» **EXERCISE**: Could you copy exactly the lines below, beginning at the line with "Give the centre of each line below as [x, y]." and stopping after the line with "Adding an annotation [40, 157]", with no pictures?
----- DATASET RECORDS
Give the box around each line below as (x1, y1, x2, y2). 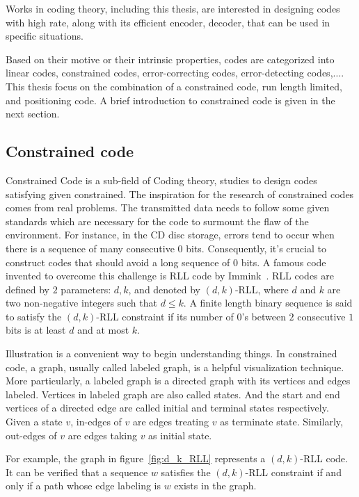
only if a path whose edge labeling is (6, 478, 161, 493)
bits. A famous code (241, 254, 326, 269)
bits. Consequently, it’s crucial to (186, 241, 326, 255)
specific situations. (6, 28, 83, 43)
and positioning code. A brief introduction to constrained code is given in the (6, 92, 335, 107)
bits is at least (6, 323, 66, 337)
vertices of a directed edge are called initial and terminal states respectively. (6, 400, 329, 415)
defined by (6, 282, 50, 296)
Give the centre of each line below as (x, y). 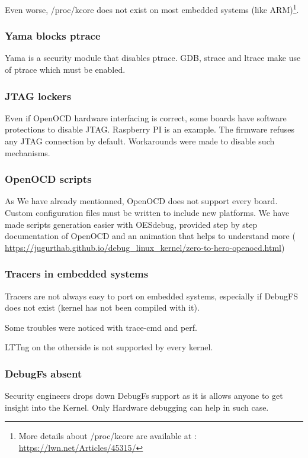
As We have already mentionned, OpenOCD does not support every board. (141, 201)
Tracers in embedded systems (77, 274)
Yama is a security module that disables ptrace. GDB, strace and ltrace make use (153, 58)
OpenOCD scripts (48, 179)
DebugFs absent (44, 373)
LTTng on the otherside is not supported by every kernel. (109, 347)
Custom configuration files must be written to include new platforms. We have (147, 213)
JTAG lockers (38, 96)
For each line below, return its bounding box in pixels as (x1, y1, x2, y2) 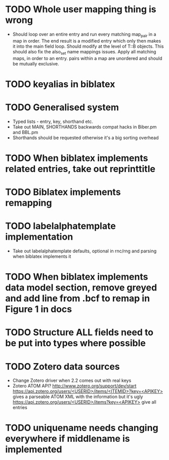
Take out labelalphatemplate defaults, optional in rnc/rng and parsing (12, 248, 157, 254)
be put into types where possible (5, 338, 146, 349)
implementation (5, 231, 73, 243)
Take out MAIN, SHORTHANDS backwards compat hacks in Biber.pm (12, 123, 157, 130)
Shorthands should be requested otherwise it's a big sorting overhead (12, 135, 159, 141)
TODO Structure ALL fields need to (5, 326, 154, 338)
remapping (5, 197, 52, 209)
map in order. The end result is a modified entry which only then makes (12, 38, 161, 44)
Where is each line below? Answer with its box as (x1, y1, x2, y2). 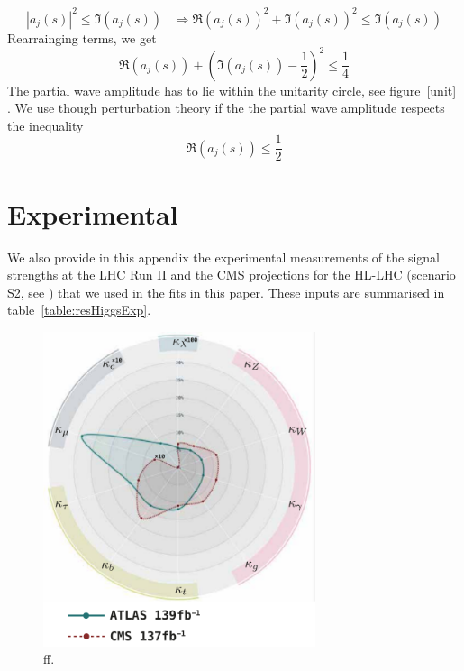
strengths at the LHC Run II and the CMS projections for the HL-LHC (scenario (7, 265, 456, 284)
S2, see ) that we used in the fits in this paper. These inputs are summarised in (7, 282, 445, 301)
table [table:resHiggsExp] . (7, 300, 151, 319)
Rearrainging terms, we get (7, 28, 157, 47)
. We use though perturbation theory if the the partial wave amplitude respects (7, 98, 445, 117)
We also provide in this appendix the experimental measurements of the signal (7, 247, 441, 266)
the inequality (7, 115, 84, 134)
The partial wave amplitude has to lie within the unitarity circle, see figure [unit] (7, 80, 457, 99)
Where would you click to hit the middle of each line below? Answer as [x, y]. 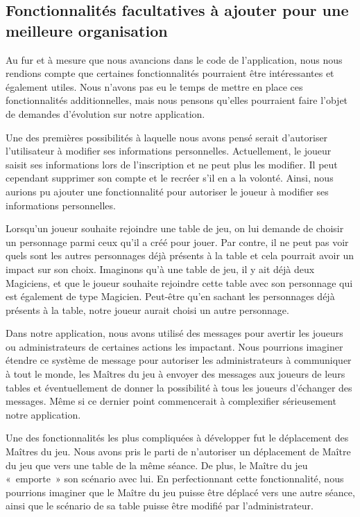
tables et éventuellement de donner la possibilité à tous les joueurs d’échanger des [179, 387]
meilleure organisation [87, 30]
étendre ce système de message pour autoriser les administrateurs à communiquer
----------
----- DATASET RECORDS
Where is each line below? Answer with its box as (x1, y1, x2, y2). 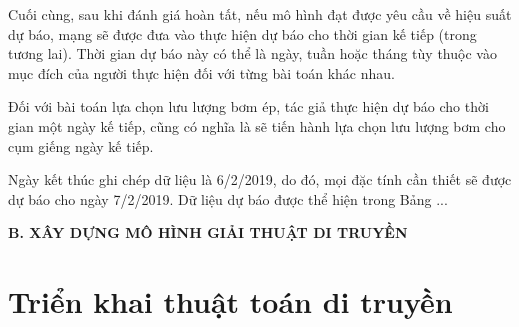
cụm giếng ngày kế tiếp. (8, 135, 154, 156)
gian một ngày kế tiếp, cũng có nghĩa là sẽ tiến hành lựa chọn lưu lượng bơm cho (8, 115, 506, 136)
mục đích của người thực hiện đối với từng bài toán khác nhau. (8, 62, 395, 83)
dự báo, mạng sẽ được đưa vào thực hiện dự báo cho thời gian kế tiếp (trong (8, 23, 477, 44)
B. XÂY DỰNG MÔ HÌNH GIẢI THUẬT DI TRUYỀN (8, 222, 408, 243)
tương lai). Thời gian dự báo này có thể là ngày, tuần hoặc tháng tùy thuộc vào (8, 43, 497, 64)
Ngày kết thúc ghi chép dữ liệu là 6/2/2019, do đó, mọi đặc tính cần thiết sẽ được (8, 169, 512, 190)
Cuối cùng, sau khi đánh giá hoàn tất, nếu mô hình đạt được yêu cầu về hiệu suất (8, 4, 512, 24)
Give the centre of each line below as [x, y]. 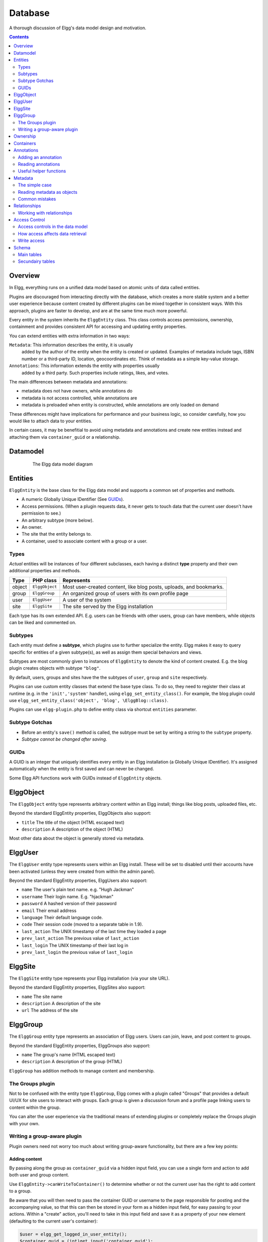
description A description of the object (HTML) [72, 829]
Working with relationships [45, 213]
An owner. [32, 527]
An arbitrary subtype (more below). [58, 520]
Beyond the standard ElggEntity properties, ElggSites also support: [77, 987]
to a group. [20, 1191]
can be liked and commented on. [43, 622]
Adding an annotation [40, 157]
----------
» **RESULT OF THE TASK**:
Give the centre of each line below as [x, y]. 
description A description of the object (HTML) [72, 829]
Working with relationships [45, 213]
An owner. [32, 527]
An arbitrary subtype (more below). [58, 520]
Beyond the standard ElggEntity properties, ElggSites also support: [77, 987]
to a group. [20, 1191]
can be liked and commented on. [43, 622]
Adding an annotation [40, 157]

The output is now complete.